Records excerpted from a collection
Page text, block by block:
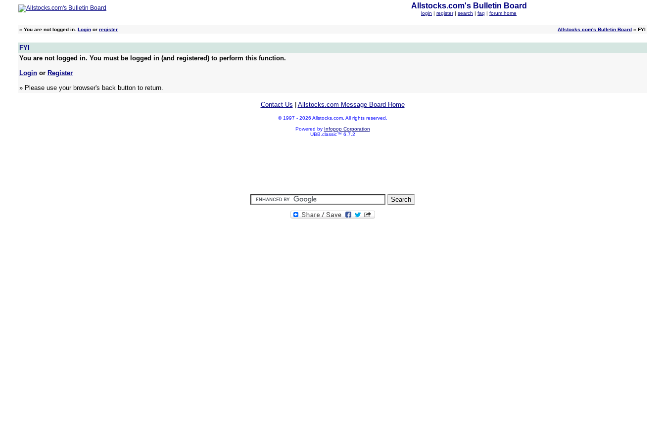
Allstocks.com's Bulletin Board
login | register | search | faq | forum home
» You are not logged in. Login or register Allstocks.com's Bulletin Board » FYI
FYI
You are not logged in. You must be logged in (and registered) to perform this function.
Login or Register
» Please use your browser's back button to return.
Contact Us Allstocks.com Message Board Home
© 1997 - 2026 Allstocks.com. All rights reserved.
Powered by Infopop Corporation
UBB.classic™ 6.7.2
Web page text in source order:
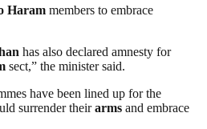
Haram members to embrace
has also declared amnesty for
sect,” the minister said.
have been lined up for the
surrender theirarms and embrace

(What to produce):
Transcribe all the entries precisely. Do not include any picture.

(Solution for this task):
Page text, block by block:
Allstocks.com's Bulletin Board
login | register | search | faq | forum home
» You are not logged in. Login or register Allstocks.com's Bulletin Board » FYI
FYI
You are not logged in. You must be logged in (and registered) to perform this function.
Login or Register
» Please use your browser's back button to return.
Contact Us Allstocks.com Message Board Home
© 1997 - 2026 Allstocks.com. All rights reserved.
Powered by Infopop Corporation
UBB.classic™ 6.7.2
Web page text in source order:
Haram members to embrace
has also declared amnesty for
sect,” the minister said.
have been lined up for the
surrender theirarms and embrace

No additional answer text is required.